In In re Main Street Business Funding, LLC, a creditor who had a security agreement covering “all tangible and intangible personal property,” including existing and after-acquired accounts and general intangibles, sought an order requiring the bankruptcy trustee to turn over the proceeds of a post-petition settlement of the debtor’s pre-petition claims against a consultant. The court first noted that, of the debtor’s claims against the consultant for fraudulent misrepresentation, conversion, civil conspiracy, unjust enrichment, breach of fiduciary duty, aiding and abetting breach of fiduciary duty, and legal malpractice, only the unjust enrichment claim sounded in contract; all the others sounded in tort. The court then ruled that, pursuant to the “gist of the action” doctrine, the entire claim was a commercial tort claim. Because the creditor’s security agreement did not adequately describe the commercial tort claims—indeed, it did not mention “commercial tort claims” at all—the agreement did not grant a security interest in the claims. The court then ruled that the security interest did not attach to the bankruptcy trustee’s post-petition settlement of the claim because a clause in the security agreement encumbering after-acquired general intangibles does not reach proceeds of a commercial tort claim.

B. Rights in the Collateral

A debtor cannot grant a security interest in property in which the debtor does not have rights or at least the power to convey rights. Because of that, prospective secured parties should generally take steps to confirm that the prospective debtor does indeed have property rights in the desired collateral. And, if an individual is to authenticate a security agreement on behalf of a business entity, it is incumbent on the secured party to make sure that the individual has the authority to do so. Two creditors encountered a problem with these basic requirements last year, with varying results.

In The Peoples Bank of Marion v. Nutrien AG Solutions, Inc., an appellate court affirmed a trial court ruling that a bank that had loaned money to a partnership, which had authenticated a security agreement purporting to grant the bank a security interest in the partnership’s farm equipment, did not in fact acquire a security interest in the equipment. The partnership had been formed by two brothers and it was the brothers who initially acquired the equipment. Although the bank provided the court with affidavits by the brothers in which they claimed to have transferred—at varying times—the equipment to the partnership, and a pre-loan balance sheet submitted by the partnership listing the farm equipment as partnership property, there was no documentation of such a transfer of the equipment to the partnership. Moreover, for other agreements that the brothers had entered into, the bank listed the farm equipment as their individual property.

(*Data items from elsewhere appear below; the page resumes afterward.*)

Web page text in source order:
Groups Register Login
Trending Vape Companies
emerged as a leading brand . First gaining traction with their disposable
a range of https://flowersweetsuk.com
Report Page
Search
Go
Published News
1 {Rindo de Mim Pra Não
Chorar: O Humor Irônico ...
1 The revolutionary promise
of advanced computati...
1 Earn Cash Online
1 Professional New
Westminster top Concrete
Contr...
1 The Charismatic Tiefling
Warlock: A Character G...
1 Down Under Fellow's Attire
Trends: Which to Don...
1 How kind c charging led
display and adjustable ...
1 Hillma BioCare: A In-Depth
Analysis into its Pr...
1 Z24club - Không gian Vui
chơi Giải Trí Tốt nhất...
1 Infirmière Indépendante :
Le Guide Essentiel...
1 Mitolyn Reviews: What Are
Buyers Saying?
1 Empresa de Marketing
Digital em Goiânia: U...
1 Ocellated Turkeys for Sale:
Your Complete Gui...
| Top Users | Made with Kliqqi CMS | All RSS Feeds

In In re Rudick, the court ruled that an individual who owned a limited liability company and signed, on behalf of the company, a security agreement purporting to grant a security interest in property owned by the individual, did grant the security interest. The court concluded that individual had consented to the company’s action.

A debtor cannot grant a security interest in contraband because it is not possible to have property rights, or even the power to transfer property rights, in contraband. But, to the good fortune of one creditor last year, a court concluded that it is possible to obtain a security interest in property requiring a license, even if the debtor does not have such a license.

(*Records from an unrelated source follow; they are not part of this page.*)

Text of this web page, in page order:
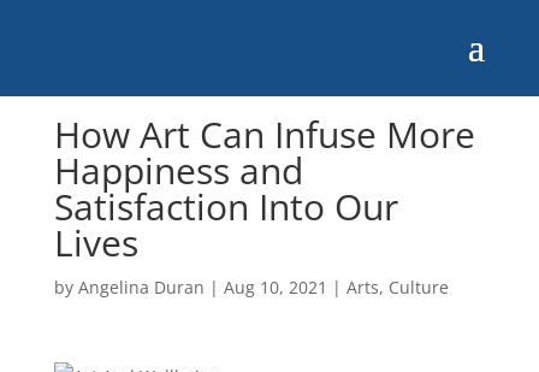
How Art Can Infuse More
Happiness and
Satisfaction Into Our
Lives
by Angelina Duran | Aug 10, 2021 | Arts, Culture
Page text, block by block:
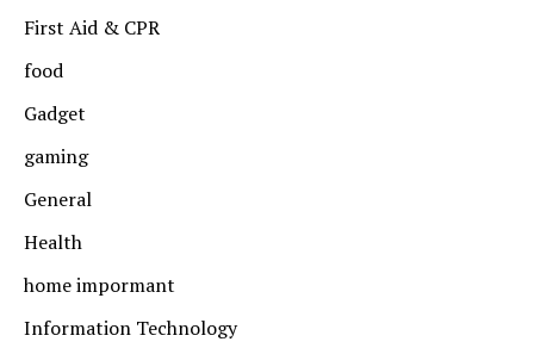
First Aid & CPR
food
Gadget
gaming
General
Health
home impormant
Information Technology
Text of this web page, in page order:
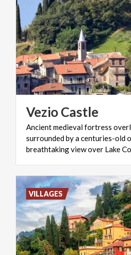
VezioCastle
Ancient medieval fortress
surrounded by a centuries-old
breathtaking view over Lake
VILLAGES
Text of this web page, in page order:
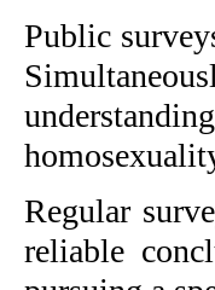
Public
Regular
reliable
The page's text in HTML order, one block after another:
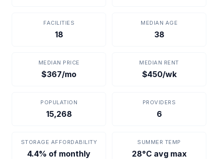
FACILITIES
18
MEDIAN AGE
38
MEDIAN PRICE
$367/mo
MEDIAN RENT
$450/wk
POPULATION
15,268
PROVIDERS
6
STORAGE AFFORDABILITY
4.4% of monthly
SUMMER TEMP
28°C avg max
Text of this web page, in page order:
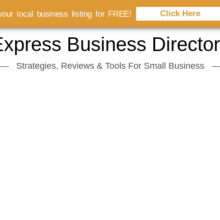
Business
Strategies, Reviews & Tools For Small Business
local business listing for FREE! Click Here
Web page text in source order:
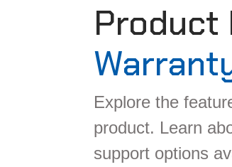
Product
Explore the
product. Learn
support options
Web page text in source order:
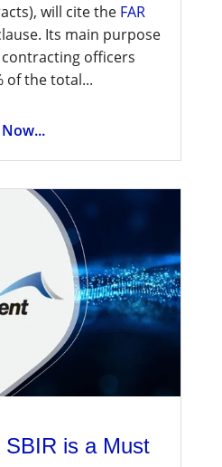
will cite the FAR
Its main purpose
officers
of the total...
SBIR is a Must
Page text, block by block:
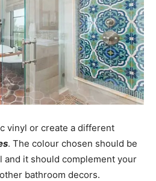
vinyl or create a different
. The colour chosen should be
it should complement your
bathroom decors.
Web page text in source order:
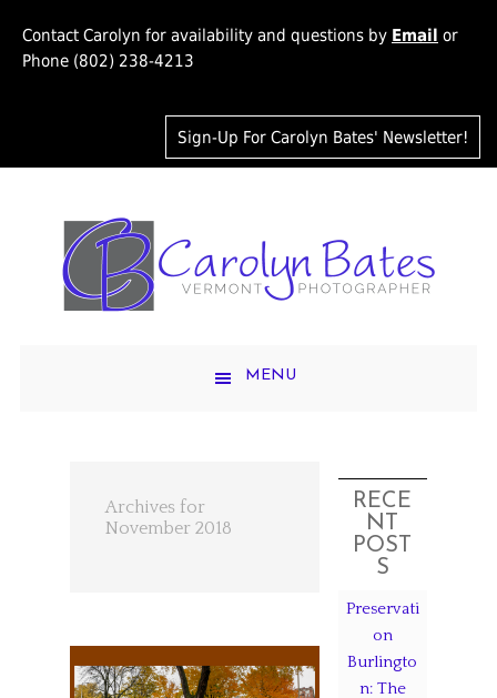
Contact Carolyn for availability and questions by Email or
Phone (802) 238-4213
Sign-Up For Carolyn Bates' Newsletter!
MENU
Archives for
November 2018
RECE
NT
POST
S
Preservati
on
Burlingto
n: The

In McGrath v. Addy & McGrath Fireworks, Inc., a lender had a security interest in the inventory of a fireworks company even though the company lacked the state and federal licenses needed to lawfully purchase, possess, and sell fireworks, and had purchased fireworks using the license number of another entity. The court concluded that the company had possession of and ownership rights in the fireworks because they were purchased with the company’s funds, stored in a facility leased by the company, and stamped with the company’s assumed business name. Moreover, the security interest was not invalidated because of the company’s wrongdoing because the security interest did not require either the lender or the company to engage in illegal activity. Indeed, the company had represented in the security agreement that the company had obtained and would maintain all licenses necessary to conduct its business, the lender had no knowledge or reason to know that the company would illegally acquire fireworks without a valid license, and, the court concluded, the lender had no duty to investigate whether the debtor actually had all necessary licenses prior to making the loan.

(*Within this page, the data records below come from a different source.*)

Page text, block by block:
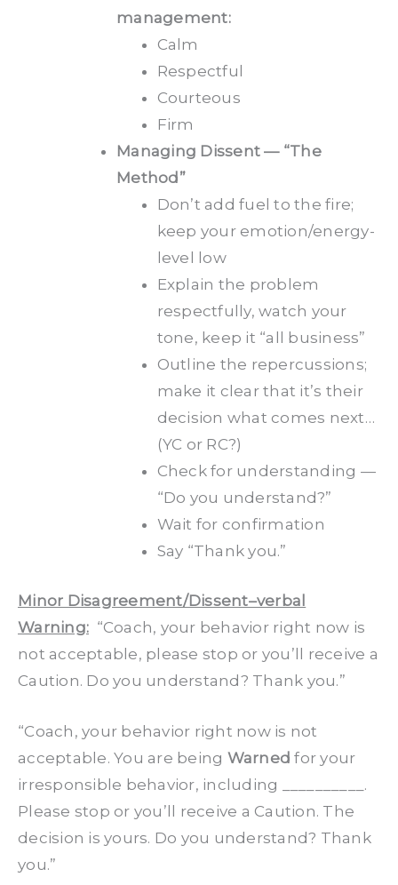
management:
Calm
Respectful
Courteous
Firm
Managing Dissent — “The
Method”
Don’t add fuel to the fire;
keep your emotion/energy-
level low
Explain the problem
respectfully, watch your
tone, keep it “all business”
Outline the repercussions;
make it clear that it’s their
decision what comes next…
(YC or RC?)
Check for understanding —
“Do you understand?”
Wait for confirmation
Say “Thank you.”
Minor Disagreement/Dissent–verbal
Warning: “Coach, your behavior right now is
not acceptable, please stop or you’ll receive a
Caution. Do you understand? Thank you.”
“Coach, your behavior right now is not
acceptable. You are being Warned for your
irresponsible behavior, including __________.
Please stop or you’ll receive a Caution. The
decision is yours. Do you understand? Thank
you.”
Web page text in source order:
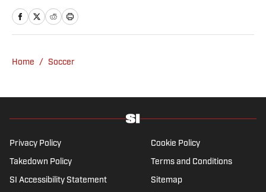
ago where he lives with his wife, son and two
untrainable dogs. A player of unspeakably
experience in a wide variety of editorial roles
in-depth feature writing and interviews. He
well as—of course—La Liga.
Home / Soccer
Privacy Policy Cookie Policy
Takedown Policy Terms and Conditions
SI Accessibility Statement Sitemap
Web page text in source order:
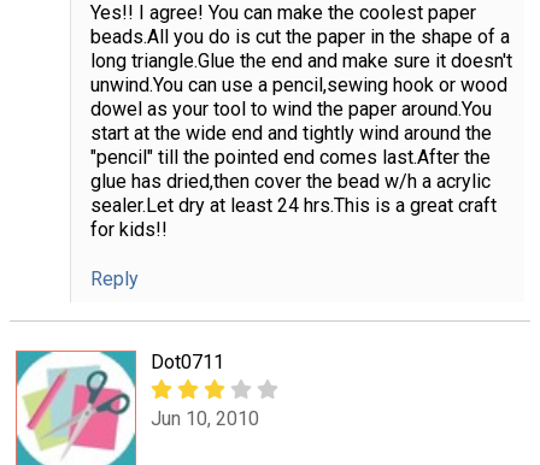
Yes!! I agree! You can make the coolest paper
beads.All you do is cut the paper in the shape of a
long triangle.Glue the end and make sure it doesn't
unwind.You can use a pencil,sewing hook or wood
dowel as your tool to wind the paper around.You
start at the wide end and tightly wind around the
"pencil" till the pointed end comes last.After the
glue has dried,then cover the bead w/h a acrylic
sealer.Let dry at least 24 hrs.This is a great craft
for kids!!
Reply
Dot0711
Jun 10, 2010
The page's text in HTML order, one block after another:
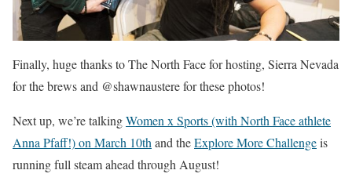
Finally, huge thanks to The North Face for hosting, Sierra Nevada
for the brews and @shawnaustere for these photos!
Next up, we’re talkingWomen x Sports (with North Face athlete
Anna Pfaff!) on March 10th and theExplore More Challengeis
running full steam ahead through August!

C. Other Attachment Issues

When a debtor’s rights to transfer property are restricted by contract or law, the debtor might nevertheless be permitted to grant a security interest in that property. That is because Article 9 contains several rules that override many contractual and legal restrictions on assignment. However, these rules do not apply to shares of stock in a corporation or an interest in a partnership or limited liability company. Consequently, if a debtor is restricted from encumbering membership interest in a limited liability company, no security interest can attach to the debtor’s membership interest.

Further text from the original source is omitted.